Mais ce n'est pas ce qui nous intéresse. Ce qui nous intéresse est tout autour de nous, à côté, au-dessus, en-dessous. Ce qui nous intéresse, ce sont ces hommes qui rugissent, ces femmes hiératiques, cet enfant qui rit, cette fillette effarouchée. Ce qui nous intéresse est en nous — nous, les trente mille spectateurs — dont le cœur bat au pouls accéléré des gradins, dont la gorge s'enroue à force de crier à l'unisson, dont la main s'agite comme toutes les mains pour demander au président de changer l'ordre des opérations, dont le mouchoir blanc sortira de la poche pour accorder la récompense en même temps que sortiront tous les mouchoirs des arènes.
Le dialogue, fragmenté, brisé en mille boules de cristal, rebondit de place en place :
- Taisez-vous !
Le matador, collé à la barrière, tente sa chance.
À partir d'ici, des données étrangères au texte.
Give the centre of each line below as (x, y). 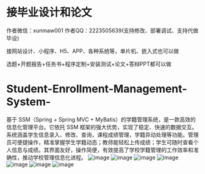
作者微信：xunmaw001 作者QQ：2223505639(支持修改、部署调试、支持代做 (103, 30)
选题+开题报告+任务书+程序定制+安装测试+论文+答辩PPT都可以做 (89, 64)
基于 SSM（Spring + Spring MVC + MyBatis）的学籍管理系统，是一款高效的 (101, 119)
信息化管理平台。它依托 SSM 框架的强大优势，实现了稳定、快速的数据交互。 (102, 127)
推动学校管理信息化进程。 (54, 157)
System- (29, 102)
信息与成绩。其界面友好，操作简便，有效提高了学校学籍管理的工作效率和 (102, 150)
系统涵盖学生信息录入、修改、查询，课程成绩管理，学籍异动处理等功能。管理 (103, 134)
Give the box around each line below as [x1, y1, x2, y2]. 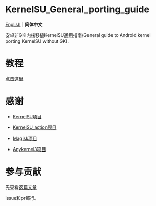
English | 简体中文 [5, 21, 43, 27]
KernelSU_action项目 [12, 124, 57, 130]
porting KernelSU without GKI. [5, 38, 69, 44]
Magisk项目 [12, 135, 37, 141]
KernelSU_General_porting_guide [5, 4, 150, 15]
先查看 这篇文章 [5, 184, 37, 190]
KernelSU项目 [12, 113, 42, 119]
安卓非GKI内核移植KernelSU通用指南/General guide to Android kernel [5, 32, 151, 38]
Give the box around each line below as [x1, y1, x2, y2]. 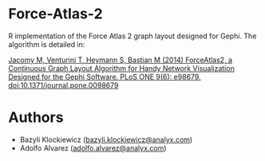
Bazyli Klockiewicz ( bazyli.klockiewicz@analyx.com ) [19, 135, 193, 144]
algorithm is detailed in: [8, 39, 85, 49]
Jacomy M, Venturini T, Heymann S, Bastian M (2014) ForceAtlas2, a [8, 55, 233, 65]
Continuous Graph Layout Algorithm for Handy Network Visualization [8, 63, 235, 73]
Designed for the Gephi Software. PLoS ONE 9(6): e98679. [8, 72, 201, 81]
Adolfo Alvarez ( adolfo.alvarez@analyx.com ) [19, 143, 167, 152]
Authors [8, 108, 64, 127]
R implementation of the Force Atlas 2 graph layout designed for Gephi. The [8, 31, 257, 41]
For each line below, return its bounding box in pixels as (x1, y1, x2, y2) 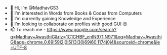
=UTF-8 (10, 44, 27, 50)
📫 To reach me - (10, 27, 46, 32)
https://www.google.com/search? (47, 27, 117, 32)
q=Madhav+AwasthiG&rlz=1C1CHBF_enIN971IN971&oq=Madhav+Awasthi (10, 34, 162, 40)
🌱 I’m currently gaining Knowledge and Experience (10, 16, 116, 21)
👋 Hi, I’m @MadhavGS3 (10, 5, 59, 11)
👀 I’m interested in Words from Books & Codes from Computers (10, 10, 142, 16)
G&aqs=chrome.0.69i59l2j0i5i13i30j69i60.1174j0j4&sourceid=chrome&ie (10, 39, 160, 45)
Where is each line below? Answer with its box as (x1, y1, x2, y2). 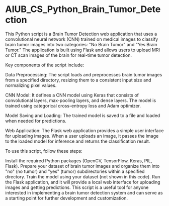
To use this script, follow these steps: (5, 148, 82, 154)
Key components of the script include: (5, 62, 84, 68)
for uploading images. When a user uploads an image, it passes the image (5, 133, 159, 139)
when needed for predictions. (5, 118, 67, 124)
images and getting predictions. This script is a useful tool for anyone (5, 184, 149, 190)
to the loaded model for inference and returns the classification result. (5, 138, 150, 144)
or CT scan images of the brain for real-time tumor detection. (5, 52, 132, 58)
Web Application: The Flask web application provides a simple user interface (5, 127, 164, 134)
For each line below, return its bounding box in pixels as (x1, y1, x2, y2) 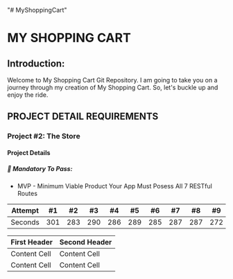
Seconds (10, 217, 40, 227)
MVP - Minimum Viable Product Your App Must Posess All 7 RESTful (17, 181, 213, 190)
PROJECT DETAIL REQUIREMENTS (7, 111, 159, 123)
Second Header (59, 237, 112, 246)
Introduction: (7, 57, 65, 69)
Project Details (7, 148, 51, 156)
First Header (10, 237, 53, 246)
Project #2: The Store (7, 132, 81, 141)
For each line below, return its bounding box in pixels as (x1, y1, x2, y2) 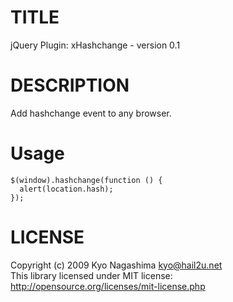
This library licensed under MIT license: (10, 269, 173, 281)
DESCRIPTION (10, 74, 130, 97)
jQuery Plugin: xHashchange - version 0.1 (10, 39, 181, 51)
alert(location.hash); (19, 184, 114, 194)
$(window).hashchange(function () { (10, 175, 163, 185)
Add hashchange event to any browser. (10, 107, 172, 119)
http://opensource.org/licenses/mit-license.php (10, 280, 206, 292)
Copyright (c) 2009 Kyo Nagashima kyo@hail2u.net (10, 259, 223, 271)
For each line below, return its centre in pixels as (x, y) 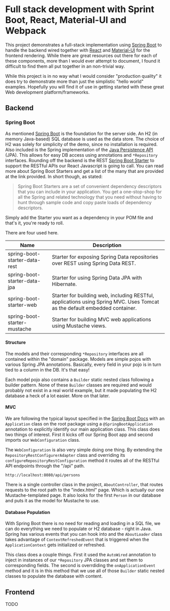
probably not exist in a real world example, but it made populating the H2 (81, 390)
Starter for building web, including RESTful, (103, 295)
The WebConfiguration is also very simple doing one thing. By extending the (84, 450)
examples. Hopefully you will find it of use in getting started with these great (85, 86)
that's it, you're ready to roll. (35, 223)
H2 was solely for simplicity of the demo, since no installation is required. (81, 144)
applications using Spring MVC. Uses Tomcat (105, 302)
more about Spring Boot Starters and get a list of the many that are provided (84, 171)
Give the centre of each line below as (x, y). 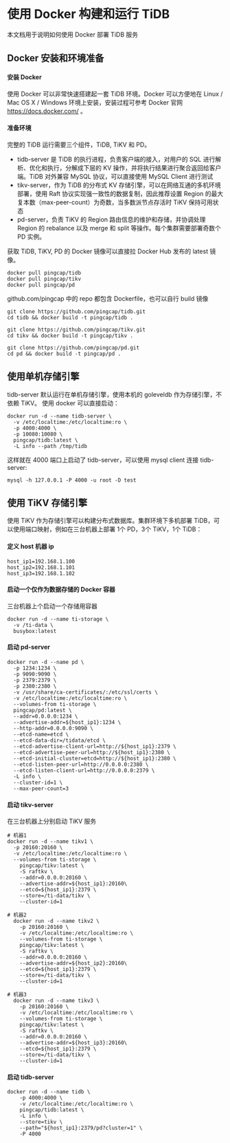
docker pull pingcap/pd (41, 285)
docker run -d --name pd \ (46, 662)
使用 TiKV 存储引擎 (47, 503)
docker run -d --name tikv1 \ (50, 842)
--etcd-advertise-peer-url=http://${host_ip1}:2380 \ (92, 752)
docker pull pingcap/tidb (44, 273)
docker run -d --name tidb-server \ (59, 416)
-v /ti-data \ (33, 625)
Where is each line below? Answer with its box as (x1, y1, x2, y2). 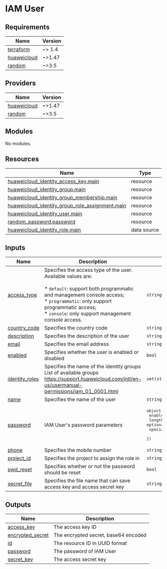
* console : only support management (44, 310, 131, 317)
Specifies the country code (44, 325, 108, 332)
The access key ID (53, 524, 97, 531)
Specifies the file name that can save (44, 477, 131, 484)
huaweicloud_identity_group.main (7, 186, 86, 193)
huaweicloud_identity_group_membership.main (7, 194, 118, 201)
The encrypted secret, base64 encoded (53, 532, 147, 539)
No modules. (5, 140, 31, 146)
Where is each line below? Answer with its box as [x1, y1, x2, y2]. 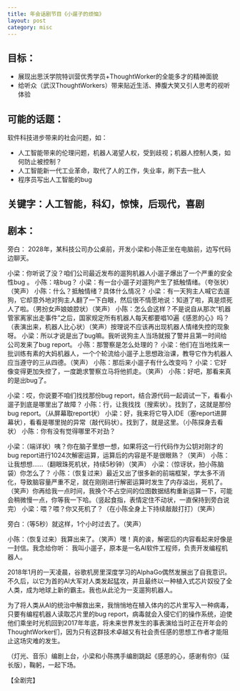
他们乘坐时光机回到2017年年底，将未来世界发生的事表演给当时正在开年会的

Certains se lèvent pour mieux le voir :
- Asseyez-vous !
- Assis !
Les occupants des premières rangées font la sourde oreille. Ce sont des gens sérieux qui ne savent pas rire ; ils caressent gravement leur verre de cognac allongé d'eau gazeuse et grillent en silence une cigarette après l'autre.
Les gens assis sur les gradins crient en chœur ou rugissent en vertu de la loi curieuse qui régit la théorie des antagonismes et des antipodes. »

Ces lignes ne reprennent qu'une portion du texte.